I have the same fear, but the ground planes are quite big. The top plane near the edge is +12V and the bottom is gnd, so I just scratched away the solder mask and put the connector on the edge (actually there is a thin GND right next to the edge, but the 12V is next to it and the pins can easily reach it). I added it to the closest point possible to the SXM PCI+power connector to minimize wire lengths.

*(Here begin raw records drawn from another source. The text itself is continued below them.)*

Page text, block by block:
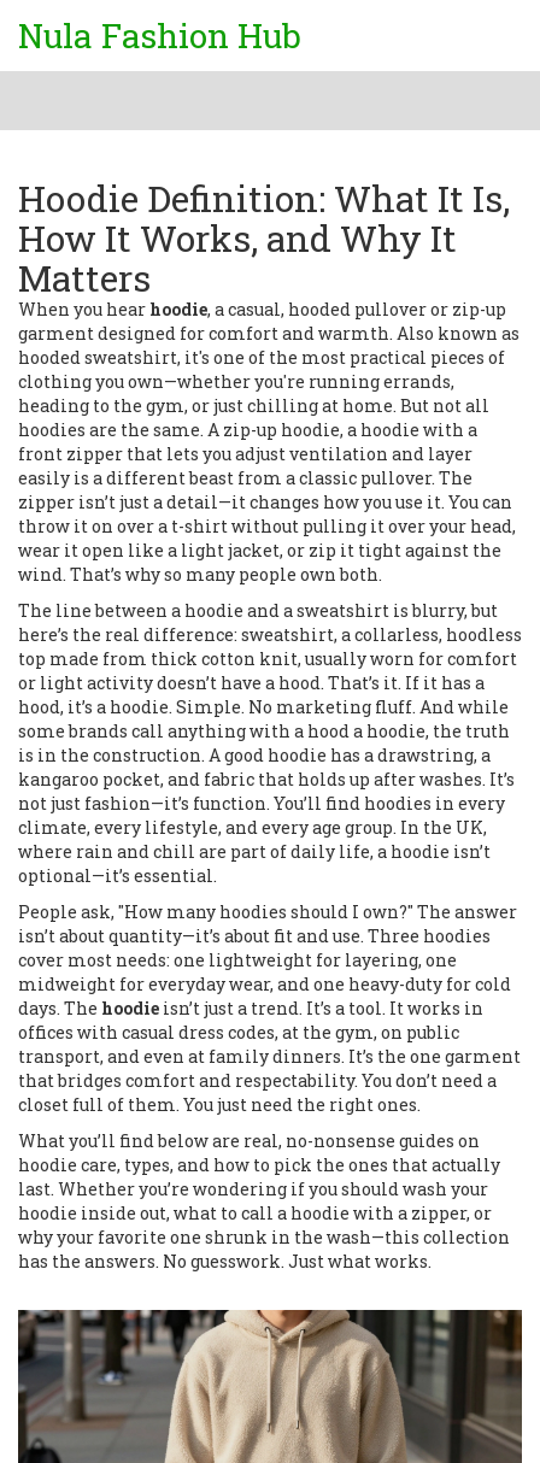
Nula Fashion Hub
Hoodie Definition: What It Is,
How It Works, and Why It
Matters
When you hear hoodie, a casual, hooded pullover or zip-up
garment designed for comfort and warmth. Also known as
hooded sweatshirt, it's one of the most practical pieces of
clothing you own—whether you're running errands,
heading to the gym, or just chilling at home. But not all
hoodies are the same. A zip-up hoodie, a hoodie with a
front zipper that lets you adjust ventilation and layer
easily is a different beast from a classic pullover. The
zipper isn’t just a detail—it changes how you use it. You can
throw it on over a t-shirt without pulling it over your head,
wear it open like a light jacket, or zip it tight against the
wind. That’s why so many people own both.
The line between a hoodie and a sweatshirt is blurry, but
here’s the real difference: sweatshirt, a collarless, hoodless
top made from thick cotton knit, usually worn for comfort
or light activitydoesn’t have a hood. That’s it. If it has a
hood, it’s a hoodie. Simple. No marketing fluff. And while
some brands call anything with a hood a hoodie, the truth
is in the construction. A good hoodie has a drawstring, a
kangaroo pocket, and fabric that holds up after washes. It’s
not just fashion—it’s function. You’ll find hoodies in every
climate, every lifestyle, and every age group. In the UK,
where rain and chill are part of daily life, a hoodie isn’t
optional—it’s essential.
People ask, "How many hoodies should I own?" The answer
isn’t about quantity—it’s about fit and use. Three hoodies
cover most needs: one lightweight for layering, one
midweight for everyday wear, and one heavy-duty for cold
days. The hoodie isn’t just a trend. It’s a tool. It works in
offices with casual dress codes, at the gym, on public
transport, and even at family dinners. It’s the one garment
that bridges comfort and respectability. You don’t need a
closet full of them. You just need the right ones.
What you’ll find below are real, no-nonsense guides on
hoodie care, types, and how to pick the ones that actually
last. Whether you’re wondering if you should wash your
hoodie inside out, what to call a hoodie with a zipper, or
why your favorite one shrunk in the wash—this collection
has the answers. No guesswork. Just what works.

The card doesn't seem to support power limiting. Already, querying power information doesn't work properly. Should it support it? If yes, is this a failed power management on the card or a bad driver?

I also noticed that the power draw reported in nvidia-smi likes to jump around a lot, occasionally above 420W. Thermal throttling doesn't work. First, I had a weaker fan, and the card just shuts down at 95degC instead of starting thermal throttling at 85 as the standard gpus.

$ nvidia-smi -q -d POWER
Timestamp : Mon Sep 9 16:24:55 2024
Driver Version : 535.183.01
CUDA Version : 12.2
...
GPU 00000000:09:00.0
GPU Power Readings
Power Draw : 44.16 W
Current Power Limit : N/A
Requested Power Limit : N/A
Default Power Limit : N/A
Min Power Limit : N/A
Max Power Limit : N/A
Power Samples
Duration : Not Found
Number of Samples : Not Found
Max : Not Found
Min : Not Found
Avg : Not Found
Module Power Readings
Power Draw : N/A
Current Power Limit : N/A
Requested Power Limit : N/A
Default Power Limit : N/A
Min Power Limit : N/A
Max Power Limit : N/A


$ sudo nvidia-smi -i 1 -pl 200
Changing power management limit is not supported in current scope for GPU: 00000000:09:00.0.
All done.


pcie_connector.jpg
 

gsrcrxsi

Active Member
Dec 12, 2018
362
119
43
Power jumping around is probably normal

hard to say if the GPU or adapter is the culprit. I would try to get a different adapter that can handle the power supply you’re intending. RGL on the SXM2 to PCIe thread posted a link to some engineering boards that are better made and stated to work with this GPU.
 

xdever

New Member
Jun 29, 2021
18
0
1
It looks to me that the power spikes get increasingly bigger as the card heats up. In the beginning, it barely reaches 400W, while at the end, it jumps around 425. Does anybody know if this card should support power limits and throttling?